Perceptual ability determines that people usually do not like tense music.

Auditory perception is the ability to perceive the sound emitted by something based on hearing. It is the brain that processes and processes the information heard by the ears and integrates it with past experience to produce perception (sound position, meaning, development, etc.) process.

The main content of auditory perception.

The auditory perception abilities mainly include: auditory reception and discrimination ability, auditory memory ability, auditory sequencing ability, auditory understanding ability, and listening and speaking integration ability.

1. Auditory reception and discrimination ability.

Auditory reception and discrimination ability refers to a child's ability to receive and distinguish various sound stimuli. If a child has poor discernment, he or she may have problems such as unclear pronunciation, misremembering what others say, slow response to external sounds, and lack of listening habits.

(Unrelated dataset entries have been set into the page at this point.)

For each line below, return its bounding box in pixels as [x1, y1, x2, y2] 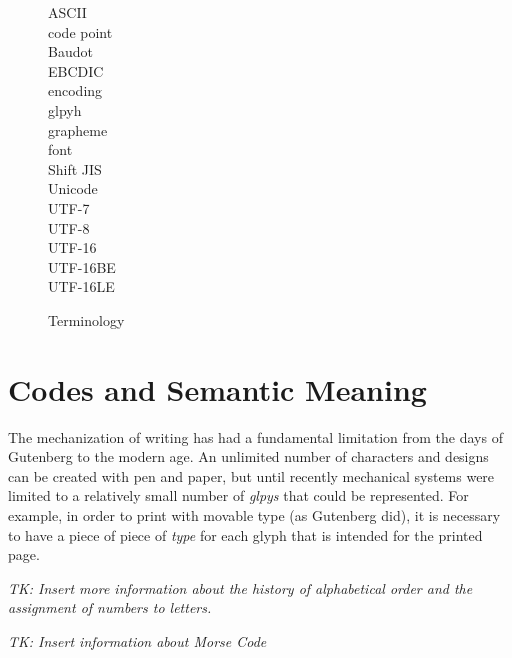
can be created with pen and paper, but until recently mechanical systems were [8, 465, 495, 486]
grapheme [48, 119, 108, 140]
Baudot [48, 41, 93, 62]
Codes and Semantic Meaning [8, 368, 427, 409]
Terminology [48, 309, 125, 330]
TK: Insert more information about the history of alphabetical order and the [8, 577, 473, 598]
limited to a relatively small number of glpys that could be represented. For [8, 485, 469, 506]
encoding [48, 80, 103, 101]
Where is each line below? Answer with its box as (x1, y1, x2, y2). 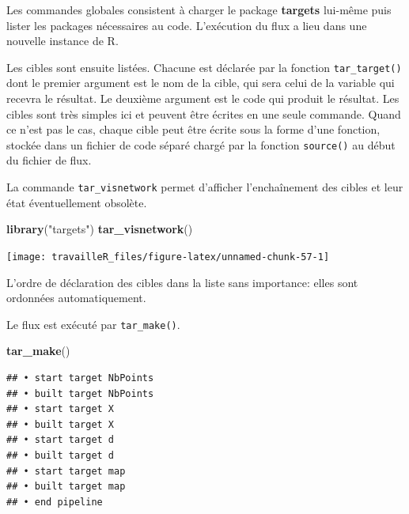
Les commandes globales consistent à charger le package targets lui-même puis (6, 2, 392, 17)
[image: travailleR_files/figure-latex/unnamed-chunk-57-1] (6, 251, 330, 263)
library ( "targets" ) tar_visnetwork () (6, 221, 193, 237)
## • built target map (6, 481, 126, 493)
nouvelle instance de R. (6, 32, 119, 49)
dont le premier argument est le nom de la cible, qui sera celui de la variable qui (6, 74, 395, 91)
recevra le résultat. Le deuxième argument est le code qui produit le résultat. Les (6, 90, 400, 107)
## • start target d (6, 434, 115, 446)
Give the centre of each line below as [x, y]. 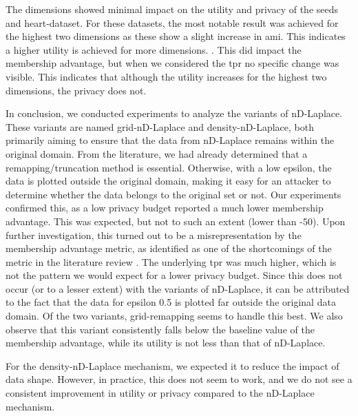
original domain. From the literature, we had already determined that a [157, 153]
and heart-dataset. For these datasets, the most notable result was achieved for [172, 22]
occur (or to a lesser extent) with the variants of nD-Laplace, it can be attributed [178, 288]
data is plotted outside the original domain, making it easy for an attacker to [168, 181]
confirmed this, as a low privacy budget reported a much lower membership [165, 208]
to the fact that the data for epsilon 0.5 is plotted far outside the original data [171, 302]
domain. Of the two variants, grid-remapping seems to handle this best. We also [174, 316]
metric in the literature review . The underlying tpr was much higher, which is [171, 261]
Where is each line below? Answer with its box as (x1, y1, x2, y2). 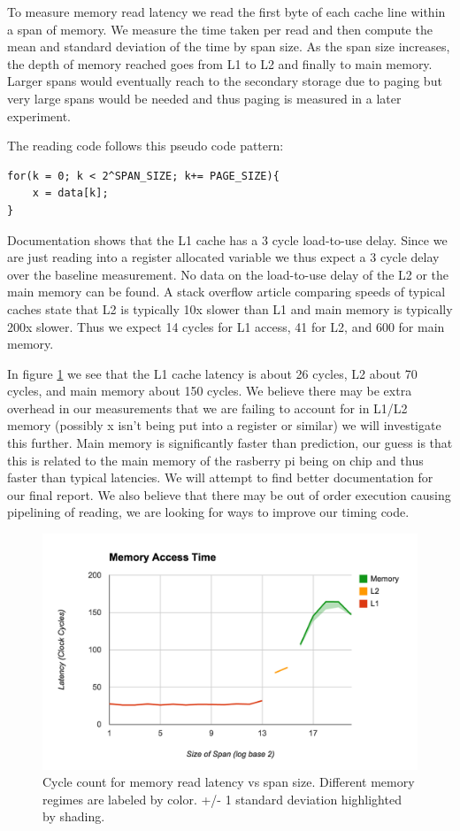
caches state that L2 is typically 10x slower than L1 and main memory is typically (7, 299, 453, 318)
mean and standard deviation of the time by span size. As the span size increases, (7, 37, 450, 56)
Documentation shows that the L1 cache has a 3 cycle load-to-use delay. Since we (7, 230, 448, 249)
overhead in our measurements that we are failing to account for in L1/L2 (7, 398, 408, 417)
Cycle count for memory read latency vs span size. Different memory (42, 773, 415, 791)
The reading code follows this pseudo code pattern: (7, 136, 284, 155)
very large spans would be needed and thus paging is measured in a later (7, 88, 402, 107)
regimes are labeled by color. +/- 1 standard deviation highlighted (42, 789, 402, 808)
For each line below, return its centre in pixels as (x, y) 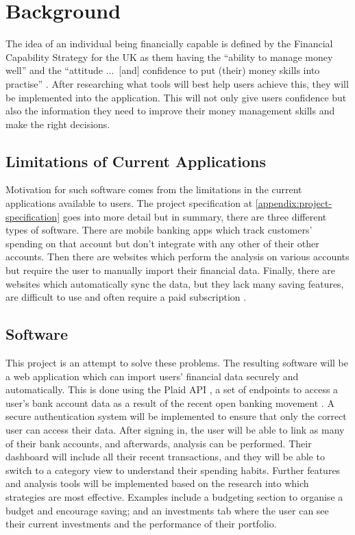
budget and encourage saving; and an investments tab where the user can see (167, 510)
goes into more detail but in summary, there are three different (195, 216)
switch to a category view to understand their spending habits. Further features (173, 470)
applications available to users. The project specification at (129, 203)
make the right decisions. (58, 124)
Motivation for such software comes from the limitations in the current (154, 189)
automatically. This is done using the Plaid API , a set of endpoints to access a (172, 389)
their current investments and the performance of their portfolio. (141, 524)
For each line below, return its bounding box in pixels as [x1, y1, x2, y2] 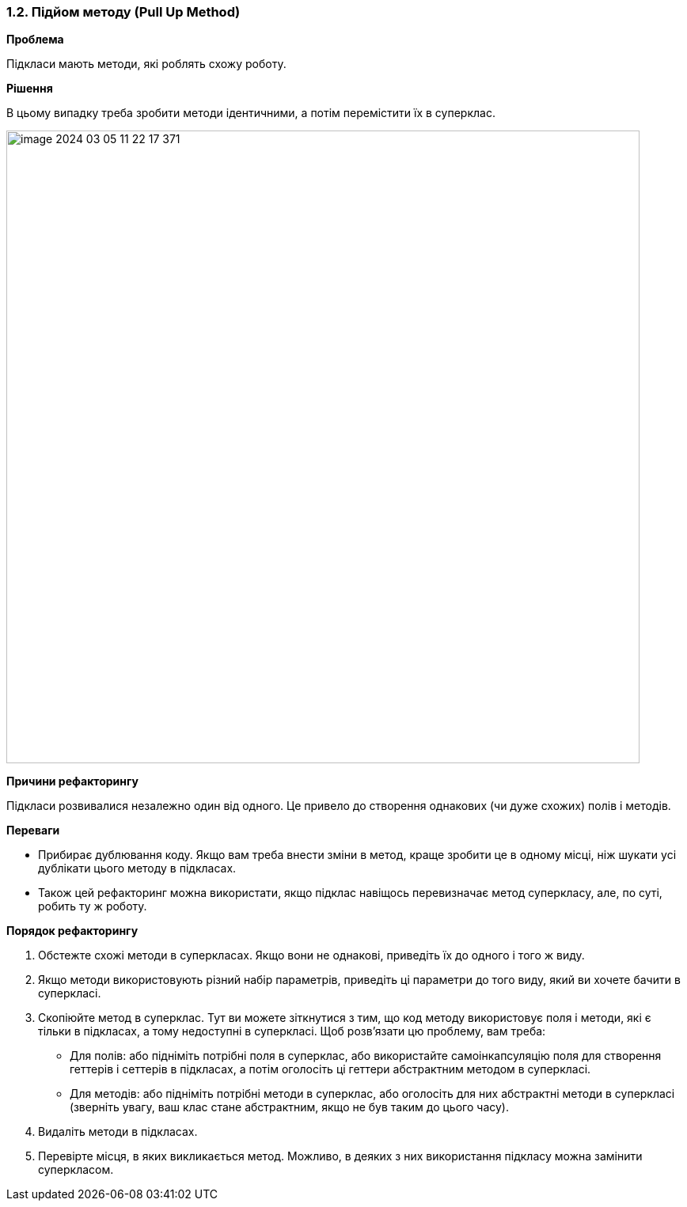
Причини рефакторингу [6, 774, 139, 789]
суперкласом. [38, 1163, 114, 1177]
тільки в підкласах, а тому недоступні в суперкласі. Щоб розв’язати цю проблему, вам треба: [38, 1024, 546, 1039]
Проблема [6, 32, 64, 47]
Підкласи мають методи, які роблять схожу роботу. [6, 57, 287, 71]
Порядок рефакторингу [6, 924, 139, 938]
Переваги [6, 823, 60, 838]
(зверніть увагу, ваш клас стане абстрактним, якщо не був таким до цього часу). [70, 1100, 509, 1114]
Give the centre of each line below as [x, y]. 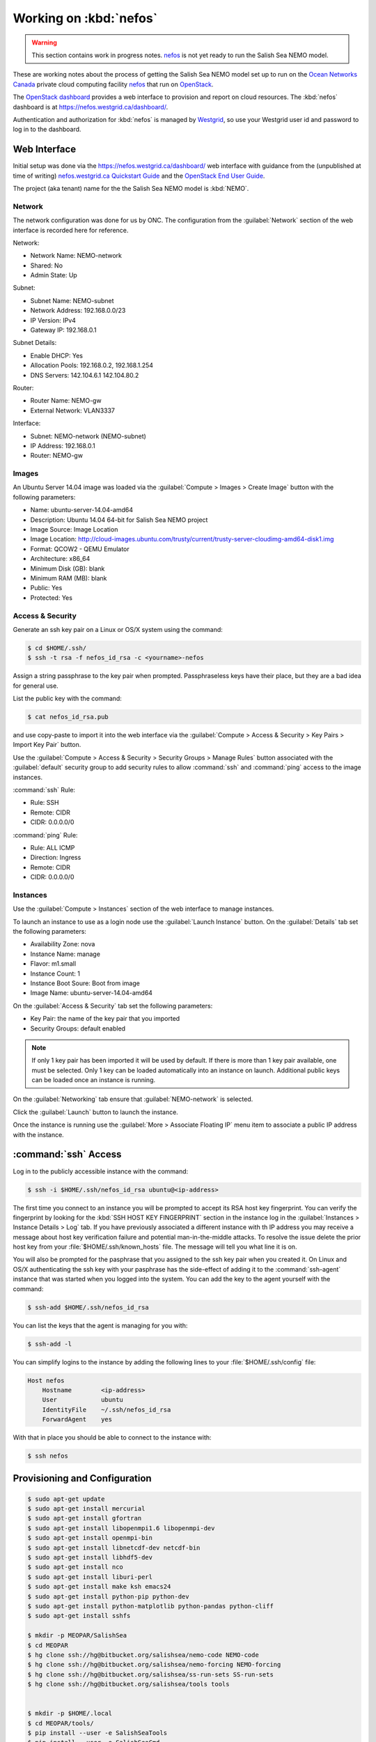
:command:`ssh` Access [67, 1154]
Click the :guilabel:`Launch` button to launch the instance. [96, 1112]
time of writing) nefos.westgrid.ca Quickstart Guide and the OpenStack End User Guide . [139, 176]
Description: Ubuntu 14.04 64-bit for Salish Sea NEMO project [119, 520]
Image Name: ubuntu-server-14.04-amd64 [92, 993]
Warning [44, 43]
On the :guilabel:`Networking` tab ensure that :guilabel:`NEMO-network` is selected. [133, 1099]
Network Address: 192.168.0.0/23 [78, 311]
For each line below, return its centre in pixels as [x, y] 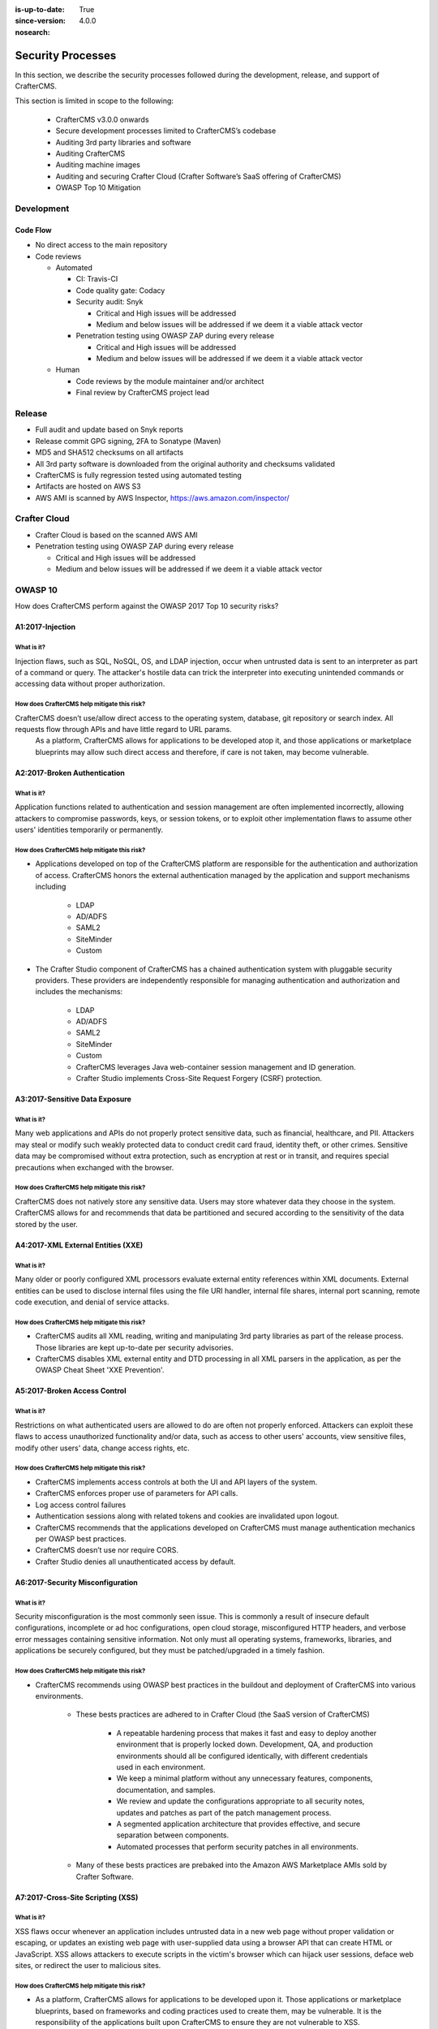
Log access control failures [81, 1505]
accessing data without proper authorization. [90, 684]
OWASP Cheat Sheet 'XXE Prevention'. [100, 1370]
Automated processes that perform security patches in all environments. [237, 1846]
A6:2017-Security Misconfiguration [76, 1582]
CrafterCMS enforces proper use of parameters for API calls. [137, 1493]
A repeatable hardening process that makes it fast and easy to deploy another [247, 1733]
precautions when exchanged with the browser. [94, 1167]
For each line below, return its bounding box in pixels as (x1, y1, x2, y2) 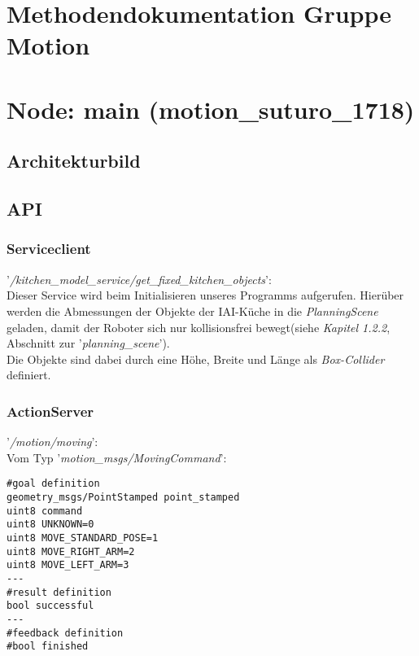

2. Auditory memory ability.

Auditory memory ability refers to the ability to store and recall the information heard. If a child has poor auditory memory, he will be slow to learn new things and unable to connect the knowledge he has learned in the past with existing knowledge, thus affecting his understanding of knowledge.

3. Auditory sorting ability.

Auditory sorting ability refers to children’s ability to store the knowledge acquired through hearing in memory in a systematic and sequential manner. It is the basis for assimilating old and new knowledge, and is also an important step in the development of thinking. quality.

4. Auditory comprehension ability.

Auditory comprehension ability refers to the ability to recall information obtained through hearing in the past in an accurate and detailed order, and to organize it to make it meaningful. Children with poor auditory comprehension often cannot understand the content of the teacher's class, cannot understand the meaning of sentences, and often answer questions that are not what they are asked when talking to others.

5. Ability to combine listening and speaking.

The ability to combine listening and speaking refers to the ability to understand what others say and make more complex and meaningful language responses. That is, what is heard and what is spoken can be basically consistent, and listening and speaking can be basically the same. It is indivisible and relatively complex. Because it involves not only whether you heard it or not, but also whether you understood it or not, but also respond meaningfully to what you heard. Therefore, children with poor listening and speaking skills often have small vocabulary, simple sentence patterns, and do not know how to say the words when they come to their lips.